Scientists unveil more diverse, accurate draft of human genome
Shoppers crowd a market at Ashon, one of the busiest marketplaces in the country, during Tihar festival, in Kathmandu, Nepal, Nov. 13, 2020. (Reuters Photo)


Scientists have recently unveiled the first draft of a new accounting of the human genome, which improves on its predecessor by being a more diverse and accurate DNA blueprint for our species that they hope will help shed light on a range of issues, most importantly in identifying genetic underpinnings of diseases and new ways to treat them.

This "pangenome" achievement was announced two decades after the first sequencing of the human genome, a feat that transformed biomedical research by giving scientists a reference map to analyze DNA for clues about disease-related mutations.

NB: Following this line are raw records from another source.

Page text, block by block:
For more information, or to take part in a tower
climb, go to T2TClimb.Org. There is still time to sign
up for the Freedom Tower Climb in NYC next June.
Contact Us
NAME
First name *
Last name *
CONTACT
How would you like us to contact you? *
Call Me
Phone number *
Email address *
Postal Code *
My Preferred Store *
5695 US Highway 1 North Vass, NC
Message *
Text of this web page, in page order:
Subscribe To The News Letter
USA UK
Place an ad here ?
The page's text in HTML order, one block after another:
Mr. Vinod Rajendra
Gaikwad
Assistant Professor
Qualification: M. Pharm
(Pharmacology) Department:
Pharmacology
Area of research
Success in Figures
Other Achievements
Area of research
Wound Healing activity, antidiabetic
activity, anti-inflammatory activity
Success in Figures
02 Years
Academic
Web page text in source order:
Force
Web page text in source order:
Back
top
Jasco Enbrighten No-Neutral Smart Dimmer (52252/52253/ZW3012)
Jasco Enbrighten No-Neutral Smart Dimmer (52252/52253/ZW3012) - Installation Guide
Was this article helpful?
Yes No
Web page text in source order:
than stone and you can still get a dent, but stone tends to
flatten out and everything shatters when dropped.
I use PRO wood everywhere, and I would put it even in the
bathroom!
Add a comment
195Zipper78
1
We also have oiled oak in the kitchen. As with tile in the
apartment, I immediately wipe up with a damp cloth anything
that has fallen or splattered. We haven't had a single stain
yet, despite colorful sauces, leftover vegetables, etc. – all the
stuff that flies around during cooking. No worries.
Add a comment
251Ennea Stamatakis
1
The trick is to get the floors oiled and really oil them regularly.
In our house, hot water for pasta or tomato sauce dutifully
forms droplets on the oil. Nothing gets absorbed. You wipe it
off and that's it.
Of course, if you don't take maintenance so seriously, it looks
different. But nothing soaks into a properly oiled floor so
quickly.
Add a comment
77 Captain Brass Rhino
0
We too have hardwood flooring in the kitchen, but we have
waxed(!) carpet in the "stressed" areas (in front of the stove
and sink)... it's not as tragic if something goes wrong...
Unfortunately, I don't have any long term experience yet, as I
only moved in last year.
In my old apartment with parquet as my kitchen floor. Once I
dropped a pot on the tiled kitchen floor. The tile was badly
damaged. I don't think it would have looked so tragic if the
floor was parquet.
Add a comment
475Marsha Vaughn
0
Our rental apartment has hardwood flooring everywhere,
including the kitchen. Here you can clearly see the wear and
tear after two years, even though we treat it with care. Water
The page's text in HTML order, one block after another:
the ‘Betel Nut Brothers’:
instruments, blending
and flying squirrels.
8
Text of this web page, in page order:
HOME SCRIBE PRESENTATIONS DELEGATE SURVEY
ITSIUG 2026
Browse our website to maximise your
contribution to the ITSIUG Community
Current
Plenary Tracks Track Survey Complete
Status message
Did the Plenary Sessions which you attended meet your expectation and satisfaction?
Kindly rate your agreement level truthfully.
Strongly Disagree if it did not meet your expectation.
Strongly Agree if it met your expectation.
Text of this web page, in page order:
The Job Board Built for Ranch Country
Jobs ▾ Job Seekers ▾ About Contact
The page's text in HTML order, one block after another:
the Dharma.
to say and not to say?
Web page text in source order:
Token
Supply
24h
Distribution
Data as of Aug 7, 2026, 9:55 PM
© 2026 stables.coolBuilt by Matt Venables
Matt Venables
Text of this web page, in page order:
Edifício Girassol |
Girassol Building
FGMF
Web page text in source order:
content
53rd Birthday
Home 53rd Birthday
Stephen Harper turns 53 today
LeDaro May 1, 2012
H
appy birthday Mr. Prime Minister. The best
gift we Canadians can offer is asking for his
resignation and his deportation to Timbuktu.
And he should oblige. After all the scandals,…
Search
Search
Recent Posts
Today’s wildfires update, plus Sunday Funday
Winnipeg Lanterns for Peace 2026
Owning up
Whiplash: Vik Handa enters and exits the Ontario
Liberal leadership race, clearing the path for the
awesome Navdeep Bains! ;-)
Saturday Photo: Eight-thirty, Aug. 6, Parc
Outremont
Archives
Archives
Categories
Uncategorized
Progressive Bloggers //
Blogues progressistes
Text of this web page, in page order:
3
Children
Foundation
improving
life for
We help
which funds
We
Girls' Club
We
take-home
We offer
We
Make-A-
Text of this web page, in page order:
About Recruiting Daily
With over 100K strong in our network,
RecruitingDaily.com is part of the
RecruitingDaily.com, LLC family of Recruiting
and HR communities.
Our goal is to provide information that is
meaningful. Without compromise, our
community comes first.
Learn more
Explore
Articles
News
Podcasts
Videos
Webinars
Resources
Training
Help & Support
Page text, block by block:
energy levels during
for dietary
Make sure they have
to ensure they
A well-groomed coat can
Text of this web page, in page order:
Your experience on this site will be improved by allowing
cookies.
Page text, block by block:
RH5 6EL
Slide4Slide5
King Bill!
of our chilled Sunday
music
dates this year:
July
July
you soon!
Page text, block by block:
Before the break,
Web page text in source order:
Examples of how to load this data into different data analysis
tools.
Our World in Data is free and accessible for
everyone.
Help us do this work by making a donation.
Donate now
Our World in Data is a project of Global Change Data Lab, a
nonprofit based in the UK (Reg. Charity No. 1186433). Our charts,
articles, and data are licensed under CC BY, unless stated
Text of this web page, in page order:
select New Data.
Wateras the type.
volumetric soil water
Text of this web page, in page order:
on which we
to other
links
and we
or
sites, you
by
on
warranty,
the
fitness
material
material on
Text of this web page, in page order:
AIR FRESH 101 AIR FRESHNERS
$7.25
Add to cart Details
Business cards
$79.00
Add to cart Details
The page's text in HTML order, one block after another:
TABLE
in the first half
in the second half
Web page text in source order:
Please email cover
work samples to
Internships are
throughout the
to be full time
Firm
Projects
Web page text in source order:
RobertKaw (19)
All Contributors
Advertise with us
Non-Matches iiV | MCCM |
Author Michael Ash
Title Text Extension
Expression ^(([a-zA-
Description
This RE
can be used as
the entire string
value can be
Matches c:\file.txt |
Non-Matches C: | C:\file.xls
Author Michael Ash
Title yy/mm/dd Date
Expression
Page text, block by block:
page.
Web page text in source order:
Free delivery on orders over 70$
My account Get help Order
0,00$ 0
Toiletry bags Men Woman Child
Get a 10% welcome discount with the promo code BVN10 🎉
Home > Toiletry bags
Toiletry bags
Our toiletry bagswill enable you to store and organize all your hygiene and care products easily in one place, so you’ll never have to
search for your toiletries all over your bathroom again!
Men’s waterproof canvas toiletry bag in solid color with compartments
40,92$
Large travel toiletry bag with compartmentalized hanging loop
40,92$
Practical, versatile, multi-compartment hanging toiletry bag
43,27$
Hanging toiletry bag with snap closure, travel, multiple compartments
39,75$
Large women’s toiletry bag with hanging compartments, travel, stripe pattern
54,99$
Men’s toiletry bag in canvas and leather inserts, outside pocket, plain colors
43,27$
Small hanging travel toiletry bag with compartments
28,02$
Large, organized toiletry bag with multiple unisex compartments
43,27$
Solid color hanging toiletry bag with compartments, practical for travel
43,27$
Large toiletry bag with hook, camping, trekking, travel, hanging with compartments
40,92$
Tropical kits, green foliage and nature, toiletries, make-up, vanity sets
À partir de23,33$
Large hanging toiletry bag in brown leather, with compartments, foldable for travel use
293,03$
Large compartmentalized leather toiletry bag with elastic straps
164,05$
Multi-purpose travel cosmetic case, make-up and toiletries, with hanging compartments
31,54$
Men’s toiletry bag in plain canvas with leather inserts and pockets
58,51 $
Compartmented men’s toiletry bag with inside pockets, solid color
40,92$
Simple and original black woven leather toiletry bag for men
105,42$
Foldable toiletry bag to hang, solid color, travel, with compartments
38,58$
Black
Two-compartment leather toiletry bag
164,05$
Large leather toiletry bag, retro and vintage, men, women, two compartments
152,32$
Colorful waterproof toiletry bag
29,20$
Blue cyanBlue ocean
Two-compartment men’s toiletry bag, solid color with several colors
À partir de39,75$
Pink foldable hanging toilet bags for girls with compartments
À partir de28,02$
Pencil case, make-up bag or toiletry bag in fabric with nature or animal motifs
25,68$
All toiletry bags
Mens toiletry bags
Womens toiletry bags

The new genome rundown may help clarify the contribution of genetic variation to health and disease, improve genetic testing, and guide drug discovery.

It could be of particular value in understanding neurodevelopmental disorders such as schizophrenia, autism, macrocephaly, and microcephaly, as well as drug metabolism.

The work, led by the international Human Pangenome Reference Consortium of scientists funded by the United States government's National Human Genome Research Institute (NHGRI), essentially was a reboot of the prior effort and solved a key deficiency – a failure to represent the genetic variations present among the world's 8 billion people.

The previous work had significant gaps and was based largely on a single person's DNA. The new work is a collection of nearly perfect genome assemblies for 47 people of diverse ancestries and an alignment of those individual genomes to show which parts match and which differ. Calling this a first draft, the researchers intend to increase the number of people reflected in the data to 350 by mid-2024.

"A pangenome is not just one reference genome, but a whole collection of diverse genomes. By comparing those genomes we can then build a map of not just one individual, but a whole population of variation," said University of California, Santa Cruz genomicist Benedict Paten, co-leader of the consortium and senior author of the main research paper published in the journal Nature.

This collection comprised genomes of people including those of African, East Asian, South Asian, European, North American, South American, and Caribbean ancestry, though not yet Oceania.

"Bottom line – what we're doing is retooling genomics to create a diverse, inclusive representation of human variation as the fundamental reference structure, and so mitigating bias. This is important if we want our research to benefit everyone equally," Paten said.

A genome is an organism's genetic blueprint – in this case, a human – and contains the information needed for development and growth. However, each person's genome varies slightly – about 0.4% on average – from other people.

These genetic differences can shed light on a person's health, help diagnose disease, craft treatments and forecast medical outcomes.

"By building very high quality, almost complete references we're getting a better picture of how some of the most complex regions of the genome vary. Until now, the composition of these fast-evolving regions has been largely invisible to us," Paten said.

Researchers in 2003 unveiled what was billed as the complete sequence of the human genome, though about 8% of it had not been fully deciphered. That reference genome was a mosaic drawn from about 20 people, including 70% from one individual of mixed European and African ancestry. The first complete human genome, based on a single European individual, was published a last year after scientists filled in the gaps.

"Human ancestry is incredibly complex, and we're all related to each other through our common history," said Ira Hall, director of the Yale Center for Genomic Health and one of the research leaders.

"And so by sampling broadly across the genetic tree of humanity, it benefits everybody. Even if some specific group isn't explicitly included, it still is representing our common origins and provides common benefits."

The cost of supporting the consortium will be about $40 million over five years, NHGRI said, less than the multibillion-dollar expenditure for the 2003 genome project thanks to technological advances.